WHAT IS NEEDED | Every line containing "Aberlour" should be copied out. Go through the entries and find them.

Data entries
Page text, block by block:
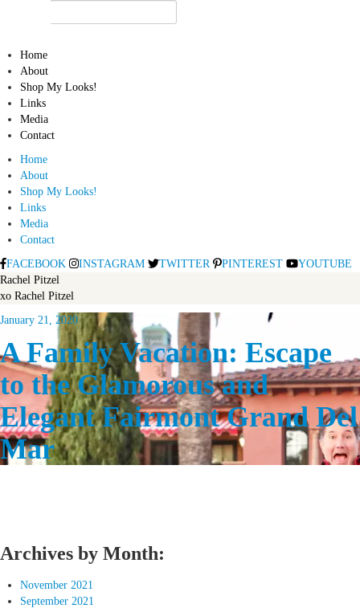
Home
About
Shop My Looks!
Links
Media
Contact
Home
About
Shop My Looks!
Links
Media
Contact
FACEBOOK
INSTAGRAM TWITTER PINTEREST
YOUTUBE
Rachel Pitzel
xo Rachel Pitzel
January 21, 2020
A Family Vacation: Escape
to the Glamorous and
Elegant Fairmont Grand Del
Mar
Archives by Month:
November 2021
September 2021
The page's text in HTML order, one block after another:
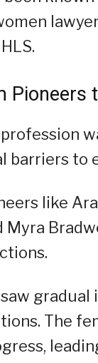
Pioneers
barriers to
like
Myra
The
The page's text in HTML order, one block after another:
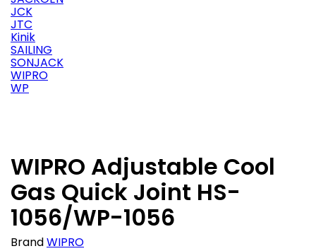
JCK
JTC
Kinik
SAILING
SONJACK
WIPRO
WP
WIPRO Adjustable Cool
Gas Quick Joint HS-
1056/WP-1056
BrandWIPRO
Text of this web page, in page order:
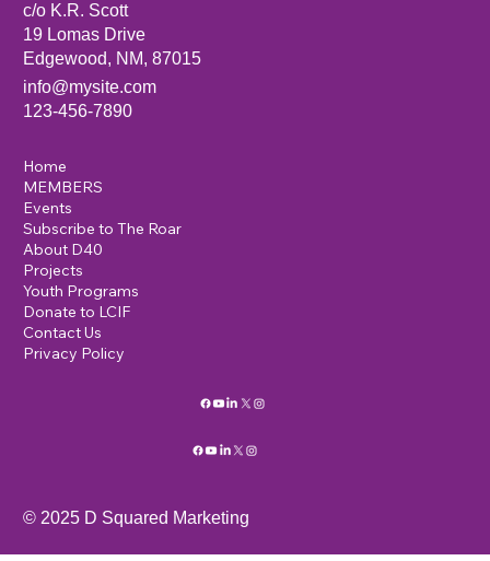
c/o K.R. Scott
19 Lomas Drive
Edgewood, NM, 87015
info@mysite.com
123-456-7890
Home
MEMBERS
Events
Subscribe to The Roar
About D40
Projects
Youth Programs
Donate to LCIF
Contact Us
Privacy Policy
© 2025 D Squared Marketing
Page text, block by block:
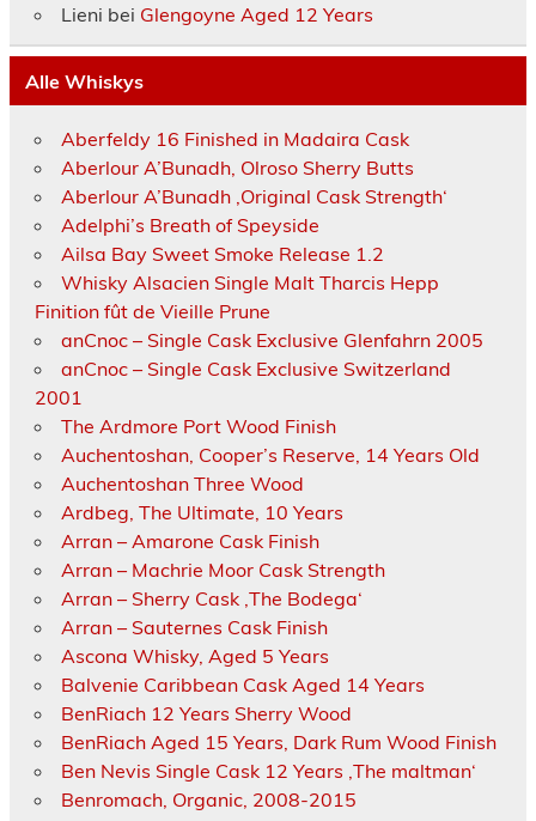
Lieni bei Glengoyne Aged 12 Years
Alle Whiskys
Aberfeldy 16 Finished in Madaira Cask
Aberlour A’Bunadh, Olroso Sherry Butts
Aberlour A’Bunadh ‚Original Cask Strength‘
Adelphi’s Breath of Speyside
Ailsa Bay Sweet Smoke Release 1.2
Whisky Alsacien Single Malt Tharcis Hepp
Finition fût de Vieille Prune
anCnoc – Single Cask Exclusive Glenfahrn 2005
anCnoc – Single Cask Exclusive Switzerland
2001
The Ardmore Port Wood Finish
Auchentoshan, Cooper’s Reserve, 14 Years Old
Auchentoshan Three Wood
Ardbeg, The Ultimate, 10 Years
Arran – Amarone Cask Finish
Arran – Machrie Moor Cask Strength
Arran – Sherry Cask ‚The Bodega‘
Arran – Sauternes Cask Finish
Ascona Whisky, Aged 5 Years
Balvenie Caribbean Cask Aged 14 Years
BenRiach 12 Years Sherry Wood
BenRiach Aged 15 Years, Dark Rum Wood Finish
Ben Nevis Single Cask 12 Years ‚The maltman‘
Benromach, Organic, 2008-2015
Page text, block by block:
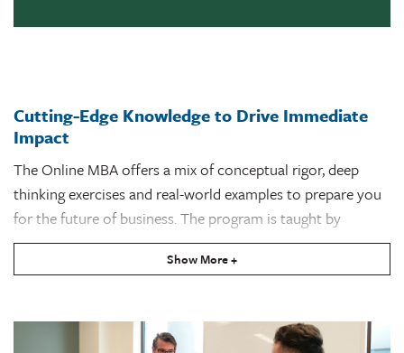
Cutting-Edge Knowledge to Drive Immediate
Impact
The Online MBA offers a mix of conceptual rigor, deep
thinking exercises and real-world examples to prepare you
for the future of business. The program is taught by
Freeman School of Business faculty who bring their
expertise to the classroom, sharing proven research and
marketing concentration
is made up of core
Show More +
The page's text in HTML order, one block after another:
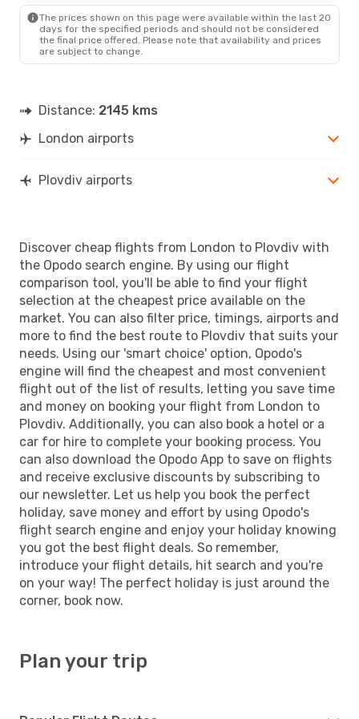
The prices shown on this page were available within the last 20
days for the specified periods and should not be considered
the final price offered. Please note that availability and prices
are subject to change.
Distance: 2145 kms
London airports
Plovdiv airports
Discover cheap flights from London to Plovdiv with
the Opodo search engine. By using our flight
comparison tool, you'll be able to find your flight
selection at the cheapest price available on the
market. You can also filter price, timings, airports and
more to find the best route to Plovdiv that suits your
needs. Using our 'smart choice' option, Opodo's
engine will find the cheapest and most convenient
flight out of the list of results, letting you save time
and money on booking your flight from London to
Plovdiv. Additionally, you can also book a hotel or a
car for hire to complete your booking process. You
can also download the Opodo App to save on flights
and receive exclusive discounts by subscribing to
our newsletter. Let us help you book the perfect
holiday, save money and effort by using Opodo's
flight search engine and enjoy your holiday knowing
you got the best flight deals. So remember,
introduce your flight details, hit search and you're
on your way! The perfect holiday is just around the
corner, book now.
Plan your trip
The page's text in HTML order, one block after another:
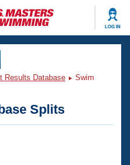
LOG IN
Results Database
Swim
Splits
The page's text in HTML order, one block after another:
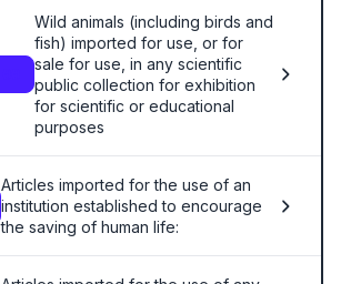
Wild animals (including birds and
fish) imported for use, or for
sale for use, in any scientific
public collection for exhibition
for scientific or educational
purposes
Articles imported for the use of an
institution established to encourage
the saving of human life:
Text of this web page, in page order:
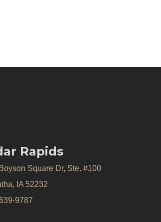
Rapids
Square Dr, Ste. #100
IA 52232
9787
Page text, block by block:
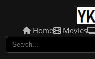
Home Movies
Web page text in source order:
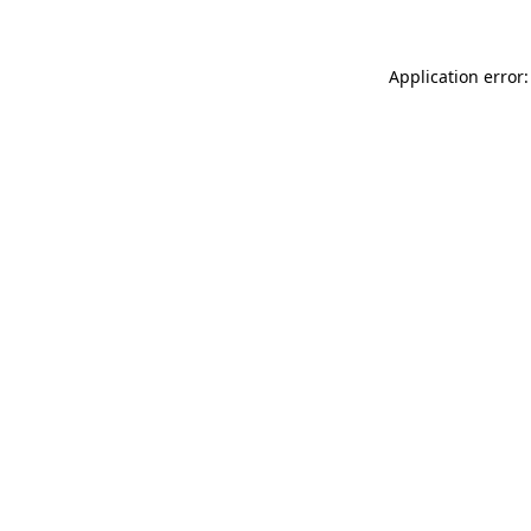
Application

ANSWER TO THE EXERCISE |
Aberlour A’Bunadh, Olroso Sherry Butts
Aberlour A’Bunadh ‚Original Cask Strength‘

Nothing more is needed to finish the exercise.